I came across a tweet last week by an academic at a conference (I can’t remember who). They were indignant that presenters were using the word ‘predict’ to describe a correlations. My first reaction was to sigh. Prediction has no causal connotation. When you go to the fair and some huckster offers to guess your age for a price, they are making a prediction based on your physical appearance. This prediction does not require a belief that your physical appearance caused your age. Such a belief is absurd. Yet prediction is still the right word.
This was my first reaction. My second, was to reflect on my use of prediction in reporting research results. While I believe ‘to predict’ requires no causal beliefs, it implies a certain level of accuracy. I have used the word predict to describe a correlation of .20. On reflection this seems wrong. Not because I am implying causation. I am not. But because I am implying a level of accuracy in predicting x from y. The implication is that by knowing a person’s value on x I can make a good guess at their value of y. But a correlation of .20 or even .40 as a basis of such a prediction would be atrociously inaccurate. Reporting such weak results using the word predict leads the public, who rightly read ‘predict’ as ‘predict accurately’, to overstate vastly the significance of the finding.
The social sciences are well known for being terrible at prediction.
Predictive accuracy is often woeful, even on the data that the researchers used to build the statistical model (see here for example). The social sciences often seem to not know about the importance of, let alone test, the predictive accuracy of a model on unseen data. Really, the only metric of predictive accuracy that matters.
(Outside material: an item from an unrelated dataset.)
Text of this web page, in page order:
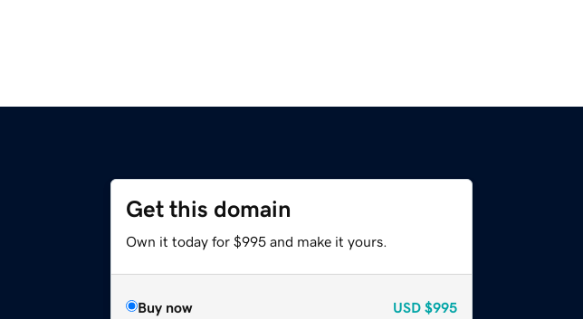
Get this domain
Own it today for $995 and make it yours.
Buy now USD $995

In his fantastic paper, Shmueli argues that the social sciences have neglected the prediction component of science in favor of a complete focus on explanation. Mostly this is because of the mistaken belief that explanation is synonymous with prediction.
And here lies the problem. The social sciences are scathing on anyone who uses the word prediction outside of RCT research. But this fit of pique is misdirected. The willing skeptic at the fair may say “I have $10 with your name on it, if you can guess my age to within a year”. So too we should call authors on their use of “predict “ when their models are scarcely better than chance.